Pour Matthieu Archambeaud, « cette décision semble être avant tout politiqueà l'approche de l'élection présidentielle. » (© Matthieu Archambeaud)

Pour Matthieu Archambeaud, « cette décision semble être avant tout politiqueà l'approche de l'élection présidentielle. » (© Matthieu Archambeaud)

Agronome spécialiste de l'agriculture de conservation et animateur du site www.agriculture-de-conservation.com, Matthieu Archambeaud souhaite « relativiser l'impact » des néonicotinoïdes, notamment lorsqu’ils sont utilisés comme traitement de semences. Il craint en outre, suite à leur interdiction, « une possible utilisation répétée de produits pulvérisés », qui ne seront pas forcément moins nocifs pour la faune auxiliaire.

« Mon propos n'est pas de défendre les néonicotinoïdes, ni de nier leur dangerosité. Néanmoins, je souhaite relativiser leur impact, notamment lorsqu'ils sont utilisés comme traitement de semences. Si l'application par pulvérisation peut effectivement avoir une incidence négative sur les auxiliaires des cultures et la santé humaine, il n'en est pas de même pour les traitements de semences, employés à très faible dose, sans nébulisation et dont l'action est limitée à l'environnement immédiat des graines.

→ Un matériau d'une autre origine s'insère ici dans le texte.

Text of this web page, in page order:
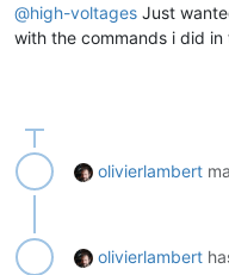
@high-voltages Just
with the commands i did in
olivierlambert
olivierlambert
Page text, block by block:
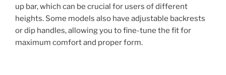
up bar, which can be crucial for users of different
heights. Some models also have adjustable backrests
or dip handles, allowing you to fine-tune the fit for
maximum comfort and proper form.
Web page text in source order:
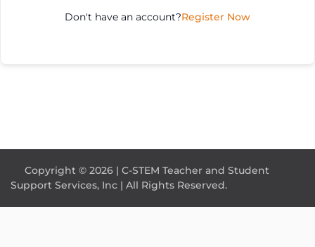
Don't have an account?Register Now
Copyright © 2026 | C-STEM Teacher and Student
Support Services, Inc | All Rights Reserved.
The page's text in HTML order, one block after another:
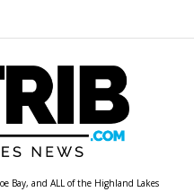
Bay, and ALL of the Highland Lakes
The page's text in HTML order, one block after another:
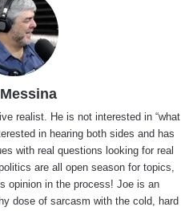
realist. He is not interested in “what
in hearing both sides and has
with real questions looking for real
are all open season for topics,
opinion in the process! Joe is an
dose of sarcasm with the cold, hard
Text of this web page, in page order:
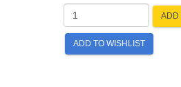
ADD
ADD TO WISHLIST
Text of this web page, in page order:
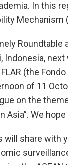
In this
Roundtable
Indonesia,
(the
of 11
on the
Asia”. We
will share
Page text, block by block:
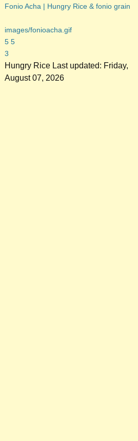
Fonio Acha | Hungry Rice & fonio grain
images/fonioacha.gif
5 5
3
Hungry Rice Last updated: Friday,
August 07, 2026
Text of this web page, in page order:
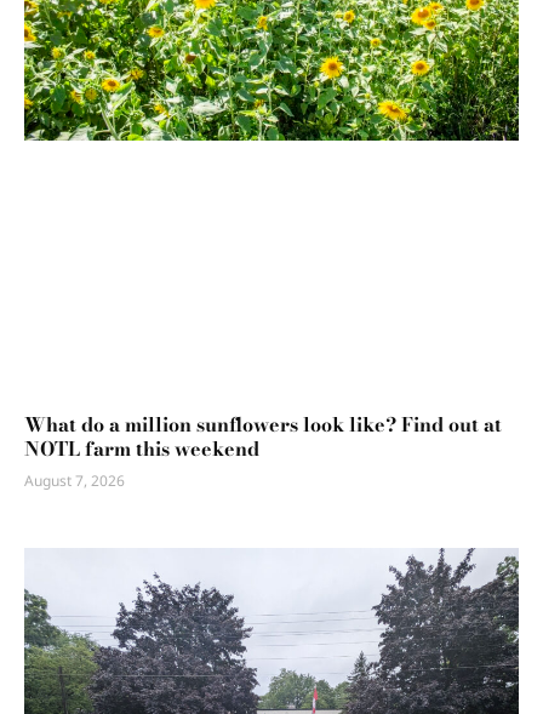
What do a million sunflowers look like? Find out at
NOTL farm this weekend
August 7, 2026
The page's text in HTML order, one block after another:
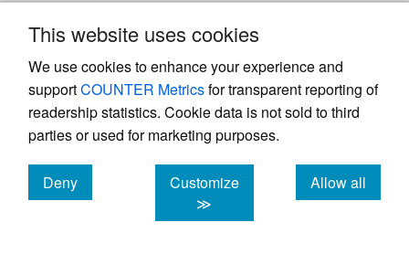
This website uses cookies
We use cookies to enhance your experience and
supportCOUNTER Metricsfor transparent reporting of
readership statistics. Cookie data is not sold to third
parties or used for marketing purposes.
Deny
cookies
Customize
≫
Allow all
cookies
very long. There is no central repository for
this data, nor are there vital statistics on the
longevity of capital equipment. Contract
conditions are extremely varied, and service
providers have such sparse information
individually that the usual actuarial methods
would not be useful to produce projections of
loss emergence over the life of the contract.
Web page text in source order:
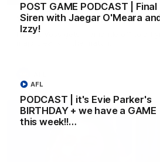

Comme il n'existe pas, pour l'instant, d'alternative satisfaisante pour protéger les semis en cas de forte pression des ravageurs, l'interdiction pourrait avoir l'effet inverse de celui recherché, avec une possible utilisation répétée de produits pulvérisés, dont il n'est pas certain qu'ils seront moins nocifs pour la faune auxiliaire. Lorsqu'on choisit de retirer une solution technique, il faut veiller à ce que d'autres leviers soient disponibles, surtout avec les aléas climatiques à répétition et la conjoncture économique difficile que connaît actuellement le secteur agricole.

Si la stratégie à long terme de nos élus est d'interdire progressivement toute la chimie, il faudra remettre des barrières douanières pour que les agriculteurs subissent moins les marchés mondiaux, mais aussi faire en sorte que les consommateurs soient également protégés des denrées importées. Les parlementaires ne se sont intéressés qu'à un élément isolé, symbolique, sans le remettre dans son contexte et sans analyser la complexité d'un système de production agricole.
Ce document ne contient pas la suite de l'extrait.